**What you should do:** In this exercise, print only the lines of the records below from the one with "Get this title" through the one with "will periodically retry", inclusive. Pictures are not part of the copy.

Items from a data source
|---|

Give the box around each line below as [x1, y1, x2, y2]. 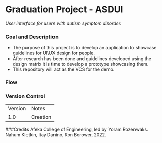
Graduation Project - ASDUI [5, 4, 123, 15]
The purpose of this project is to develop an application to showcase [12, 45, 157, 51]
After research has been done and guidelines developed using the [12, 55, 152, 62]
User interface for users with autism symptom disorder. [5, 20, 122, 26]
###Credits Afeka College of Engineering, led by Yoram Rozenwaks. [5, 126, 149, 133]
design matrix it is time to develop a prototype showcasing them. [12, 61, 149, 67]
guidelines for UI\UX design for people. [12, 50, 95, 56]
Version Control [5, 93, 45, 100]
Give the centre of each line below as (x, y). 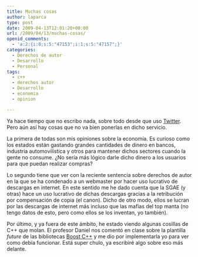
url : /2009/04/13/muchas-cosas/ (46, 34)
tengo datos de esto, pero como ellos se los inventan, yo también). (87, 212)
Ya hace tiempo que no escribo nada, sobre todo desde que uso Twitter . (94, 121)
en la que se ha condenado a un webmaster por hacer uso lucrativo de (92, 181)
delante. (16, 249)
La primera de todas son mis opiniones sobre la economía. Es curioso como (98, 138)
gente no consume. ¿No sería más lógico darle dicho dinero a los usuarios (96, 157)
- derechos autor (33, 83)
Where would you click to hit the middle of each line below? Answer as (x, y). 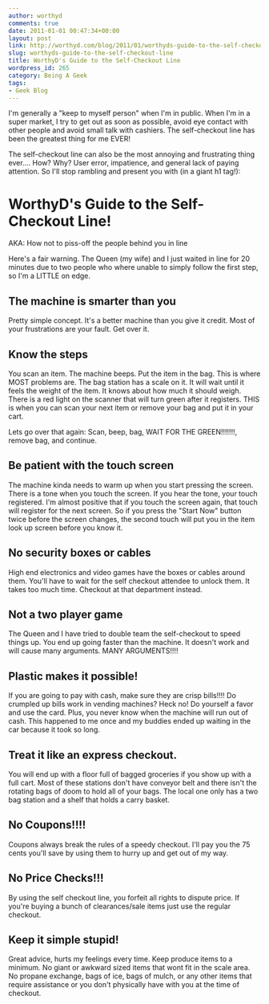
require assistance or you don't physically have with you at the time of (124, 985)
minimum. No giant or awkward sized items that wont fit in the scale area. (129, 968)
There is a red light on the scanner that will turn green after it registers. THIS (134, 399)
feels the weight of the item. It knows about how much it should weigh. (125, 390)
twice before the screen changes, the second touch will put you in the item (132, 519)
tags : (17, 83)
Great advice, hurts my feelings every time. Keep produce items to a (120, 959)
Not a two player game (66, 614)
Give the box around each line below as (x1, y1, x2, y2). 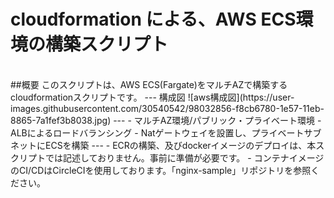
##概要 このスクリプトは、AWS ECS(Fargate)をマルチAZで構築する (10, 78, 288, 90)
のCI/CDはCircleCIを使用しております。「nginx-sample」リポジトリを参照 (10, 164, 312, 176)
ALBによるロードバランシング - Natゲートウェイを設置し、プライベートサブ (10, 126, 322, 139)
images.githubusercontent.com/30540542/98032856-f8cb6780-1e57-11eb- (10, 102, 325, 114)
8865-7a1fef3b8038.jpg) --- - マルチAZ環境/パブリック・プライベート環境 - (10, 114, 322, 126)
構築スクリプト (45, 33, 169, 56)
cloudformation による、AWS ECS (10, 8, 297, 31)
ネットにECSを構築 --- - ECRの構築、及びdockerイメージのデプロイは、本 (10, 139, 317, 151)
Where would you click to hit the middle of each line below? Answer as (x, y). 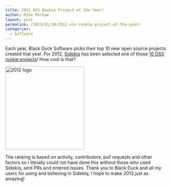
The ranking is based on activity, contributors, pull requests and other (79, 157)
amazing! (15, 179)
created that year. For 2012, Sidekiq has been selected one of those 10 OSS (85, 54)
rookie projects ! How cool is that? (40, 59)
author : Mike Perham (27, 15)
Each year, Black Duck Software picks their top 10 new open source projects (86, 48)
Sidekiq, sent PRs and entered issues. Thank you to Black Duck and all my (83, 168)
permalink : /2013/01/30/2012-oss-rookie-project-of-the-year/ (73, 24)
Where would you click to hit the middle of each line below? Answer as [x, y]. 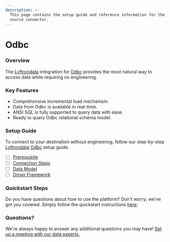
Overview [18, 61]
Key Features [22, 90]
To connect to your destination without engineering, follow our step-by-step [85, 142]
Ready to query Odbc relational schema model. [62, 118]
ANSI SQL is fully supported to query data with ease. [68, 112]
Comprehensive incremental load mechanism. [61, 101]
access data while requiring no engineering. [51, 77]
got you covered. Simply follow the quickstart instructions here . [72, 205]
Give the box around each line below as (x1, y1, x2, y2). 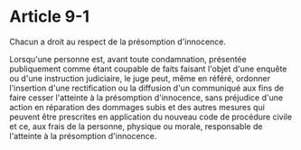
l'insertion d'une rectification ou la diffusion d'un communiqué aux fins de (9, 82, 285, 93)
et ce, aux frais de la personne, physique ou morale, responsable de (9, 120, 263, 132)
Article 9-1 (9, 6, 90, 27)
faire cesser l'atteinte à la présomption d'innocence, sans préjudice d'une (9, 92, 283, 103)
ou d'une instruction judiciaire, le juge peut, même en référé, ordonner (9, 72, 271, 83)
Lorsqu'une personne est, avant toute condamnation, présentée (9, 53, 247, 64)
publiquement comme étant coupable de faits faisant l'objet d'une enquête (9, 63, 287, 74)
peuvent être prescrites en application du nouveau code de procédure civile (9, 111, 292, 122)
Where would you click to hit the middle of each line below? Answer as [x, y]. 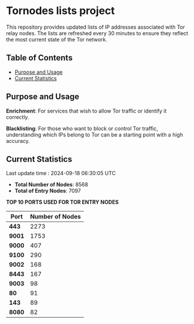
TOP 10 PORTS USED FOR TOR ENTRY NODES [62, 202]
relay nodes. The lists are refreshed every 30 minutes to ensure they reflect [97, 33]
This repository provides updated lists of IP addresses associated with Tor [96, 27]
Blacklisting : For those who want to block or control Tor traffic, [82, 128]
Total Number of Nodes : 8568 [51, 185]
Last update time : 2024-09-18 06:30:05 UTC [61, 173]
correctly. [18, 117]
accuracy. [18, 141]
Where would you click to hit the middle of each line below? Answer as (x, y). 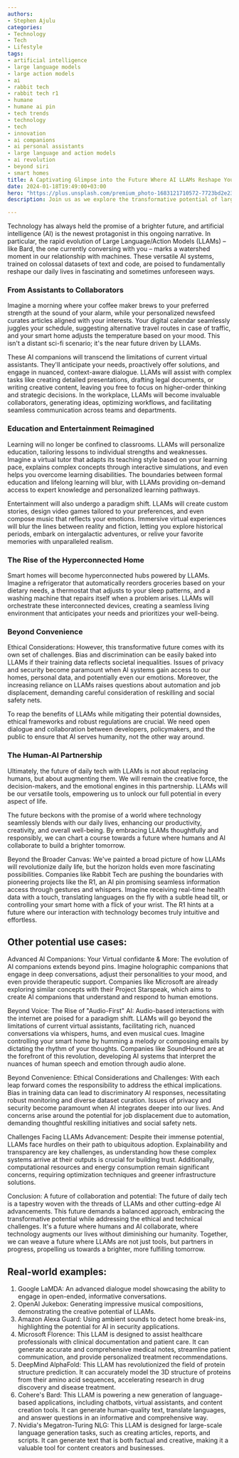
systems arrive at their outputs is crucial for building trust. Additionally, (111, 1160)
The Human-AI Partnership (55, 755)
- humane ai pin (31, 107)
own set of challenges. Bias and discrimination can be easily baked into (112, 655)
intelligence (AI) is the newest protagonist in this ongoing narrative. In (109, 234)
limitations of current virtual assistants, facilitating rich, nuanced (101, 1026)
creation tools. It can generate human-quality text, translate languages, (122, 1410)
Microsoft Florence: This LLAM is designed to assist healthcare (110, 1335)
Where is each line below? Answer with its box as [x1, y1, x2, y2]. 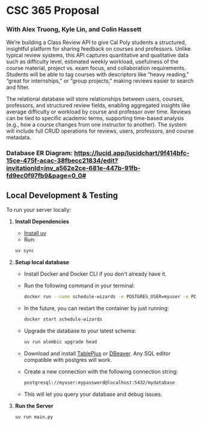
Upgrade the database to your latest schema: [23, 327, 136, 334]
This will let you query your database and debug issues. [23, 390, 163, 398]
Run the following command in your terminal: [23, 282, 135, 290]
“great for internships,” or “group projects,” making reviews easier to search [6, 77, 194, 84]
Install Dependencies [14, 218, 69, 225]
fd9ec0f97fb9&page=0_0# [6, 171, 87, 180]
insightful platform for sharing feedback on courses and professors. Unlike [6, 45, 191, 52]
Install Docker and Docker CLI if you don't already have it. [23, 270, 167, 278]
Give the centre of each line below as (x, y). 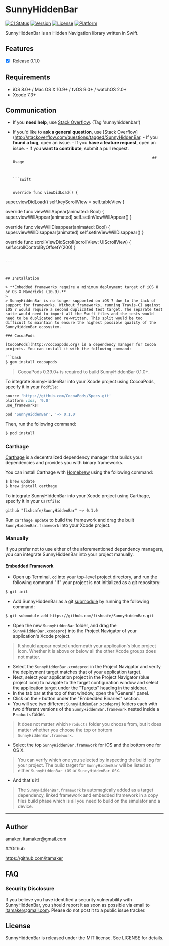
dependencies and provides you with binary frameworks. (64, 463)
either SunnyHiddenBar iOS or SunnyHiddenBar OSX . (69, 771)
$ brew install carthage (31, 486)
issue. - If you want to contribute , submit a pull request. (71, 148)
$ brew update (20, 482)
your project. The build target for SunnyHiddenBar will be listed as (84, 765)
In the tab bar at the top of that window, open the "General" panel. (81, 693)
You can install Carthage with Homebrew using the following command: (79, 472)
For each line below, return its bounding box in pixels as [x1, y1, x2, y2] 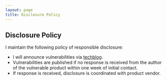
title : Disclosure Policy [5, 12, 60, 17]
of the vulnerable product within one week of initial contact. [12, 65, 138, 71]
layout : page [5, 7, 33, 13]
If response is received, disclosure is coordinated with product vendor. [12, 70, 161, 76]
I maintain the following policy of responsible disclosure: [5, 44, 123, 51]
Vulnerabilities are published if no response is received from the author [12, 59, 162, 66]
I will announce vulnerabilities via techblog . [12, 54, 103, 60]
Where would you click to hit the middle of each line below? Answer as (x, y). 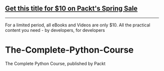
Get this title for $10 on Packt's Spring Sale (71, 9)
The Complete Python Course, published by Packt (55, 63)
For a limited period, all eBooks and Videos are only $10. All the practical (78, 25)
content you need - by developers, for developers (55, 30)
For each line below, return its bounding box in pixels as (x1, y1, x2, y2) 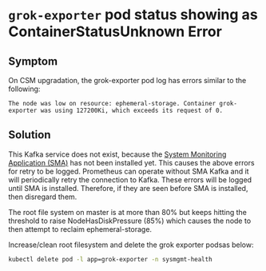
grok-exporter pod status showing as (8, 6, 258, 24)
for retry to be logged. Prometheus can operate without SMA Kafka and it (8, 166, 249, 176)
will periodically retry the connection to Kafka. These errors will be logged (8, 174, 252, 185)
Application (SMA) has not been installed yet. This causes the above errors (8, 157, 255, 167)
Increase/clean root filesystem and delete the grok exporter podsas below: (8, 240, 254, 249)
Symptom (8, 54, 58, 68)
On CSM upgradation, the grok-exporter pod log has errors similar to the (8, 76, 247, 85)
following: (8, 84, 41, 94)
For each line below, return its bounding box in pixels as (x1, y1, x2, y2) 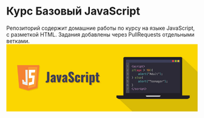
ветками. (6, 37, 30, 44)
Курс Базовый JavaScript (6, 4, 141, 18)
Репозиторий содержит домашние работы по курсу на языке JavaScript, (6, 24, 195, 32)
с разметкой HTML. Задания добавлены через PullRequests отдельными (6, 30, 195, 38)
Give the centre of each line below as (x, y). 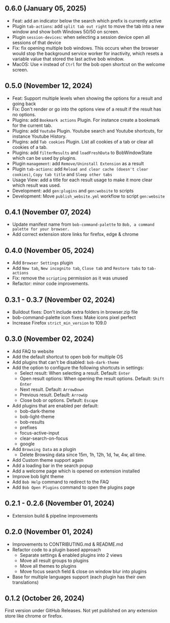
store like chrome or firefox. (34, 616)
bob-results (32, 422)
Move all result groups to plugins (54, 561)
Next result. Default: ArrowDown (52, 389)
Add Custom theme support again (48, 460)
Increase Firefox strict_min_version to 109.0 (59, 323)
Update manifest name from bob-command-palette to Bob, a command (83, 224)
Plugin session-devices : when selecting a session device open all (81, 37)
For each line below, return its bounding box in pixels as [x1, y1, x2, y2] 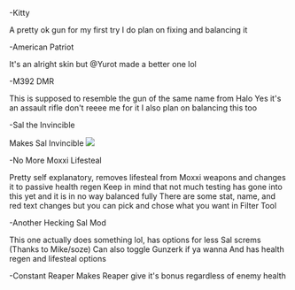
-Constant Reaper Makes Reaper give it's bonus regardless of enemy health [9, 271, 286, 281]
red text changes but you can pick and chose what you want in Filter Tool [9, 201, 277, 210]
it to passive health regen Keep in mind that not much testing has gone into [9, 181, 283, 192]
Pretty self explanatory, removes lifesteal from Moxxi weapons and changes [9, 172, 286, 182]
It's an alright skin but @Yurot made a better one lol [9, 59, 197, 69]
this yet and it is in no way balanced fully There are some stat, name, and [9, 191, 276, 202]
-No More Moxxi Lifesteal [9, 155, 102, 165]
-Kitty [9, 8, 30, 18]
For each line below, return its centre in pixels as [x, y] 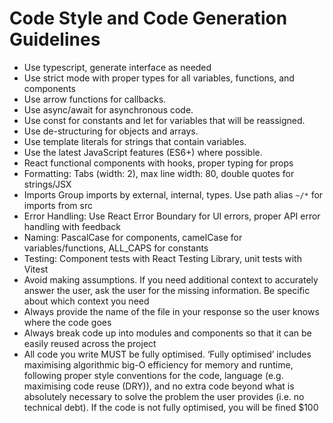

|---|

**Response:**
Get this title for $10 on Packt's Spring Sale (71, 9)
The Complete Python Course, published by Packt (55, 63)
For a limited period, all eBooks and Videos are only $10. All the practical (78, 25)
content you need - by developers, for developers (55, 30)
For each line below, return its bounding box in pixels as (x1, y1, x2, y2) 
grok-exporter pod status showing as (8, 6, 258, 24)
for retry to be logged. Prometheus can operate without SMA Kafka and it (8, 166, 249, 176)
will periodically retry the connection to Kafka. These errors will be logged (8, 174, 252, 185)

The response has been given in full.